Контрибуция платилась аккуратно, континентальная блокада выполнялась пунктуально, король трепетал и пресмыкался, Гарденберг льстил и унижался, и все-таки Наполеон не уводил своих войск из прусских крепостей и не давал никаких успокоительных обещаний. Немудрено, после всего сказанного, что когда Наполеон, готовясь к войне с Россией, вдруг потребовал, чтобы Пруссия ему в этом активно помогла войсками, то и это было сделано, хотя и после серьезных колебаний. Но Наполеон покончил с колебаниями одним ударом. 14 ноября 1811 г. он дал маршалу Даву инструкцию: по первому знаку войти в Пруссию и занять ее всю французской армией. 24 февраля 1812 г. в Париже было подписано соглашение, по которому Пруссия обязывалась принимать участие на стороне Наполеона во всякой войне, которую он будет вести. Тотчас же после этого Наполеон обратился к Австрии. Здесь дело устроилось тоже без особых затруднений. После Ваграма и Шенбруннского мира австрийское правительство было терроризовано, а после брака Наполеона с Марией-Луизой Меттерних и другие руководящие деятели Австрии решили, что плыть в наполеоновском фарватере выгодно и можно получить от победителя кое-какие компенсации взамен потерянных провинций. Наполеон мог ударить на Австрию с запада и с севера - из Баварии и Сак-сонии, с юга - из иллирийских провинций, т. е. из Карниолии, Каринтии, из королевства Италии; Наполеон мог явиться и с северо-востока-из Польши (из Галиции). Его империя и его вассалы отовсюду сдавливали и окружали Австрию.

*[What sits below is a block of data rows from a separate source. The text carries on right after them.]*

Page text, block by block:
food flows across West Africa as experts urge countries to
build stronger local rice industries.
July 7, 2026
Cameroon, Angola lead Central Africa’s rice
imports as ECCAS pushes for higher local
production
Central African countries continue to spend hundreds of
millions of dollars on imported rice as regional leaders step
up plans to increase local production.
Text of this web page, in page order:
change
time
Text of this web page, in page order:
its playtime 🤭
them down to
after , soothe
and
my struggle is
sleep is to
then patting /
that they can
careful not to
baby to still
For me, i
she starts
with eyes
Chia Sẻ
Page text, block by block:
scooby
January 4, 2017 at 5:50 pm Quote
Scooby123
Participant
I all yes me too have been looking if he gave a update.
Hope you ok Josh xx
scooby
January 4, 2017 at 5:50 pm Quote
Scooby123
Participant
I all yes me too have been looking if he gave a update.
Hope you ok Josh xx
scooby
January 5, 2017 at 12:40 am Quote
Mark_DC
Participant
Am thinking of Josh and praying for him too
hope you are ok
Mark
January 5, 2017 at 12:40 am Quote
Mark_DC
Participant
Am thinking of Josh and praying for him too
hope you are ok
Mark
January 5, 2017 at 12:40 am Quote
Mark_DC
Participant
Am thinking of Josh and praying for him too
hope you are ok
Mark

Страх нашествия и надежды на милости всемогущего зятя делали императора Франца таким же покорным слугой Наполеона, каким был запуганный Фридрих-Вильгельм III. Из Вены тоже, кроме рабской лести, Наполеон в эти годы уже ничего не слышал. Когда императрица Мария-Луиза родила в 1811 г. сына, наследника наполеоновской империи, то в Вене вышла в свет и вызвала умиление двора любопытная гравюра, изображавшая богоматерь с лицом Марии-Луизы с младенцем Христом на руках, у которого было лицо новорожденного «римского короля», а в облаках сверху виден был сам бог Саваоф с физиономией Наполеона. Не было, словом, той пошлости, такого курьеза и несообразности, которые не пускались бы в ход, если дело шло о том, чтобы лишний раз выразить парижскому властелину свои чувства рабского преклонения, религиозного почитания и истерического восторга.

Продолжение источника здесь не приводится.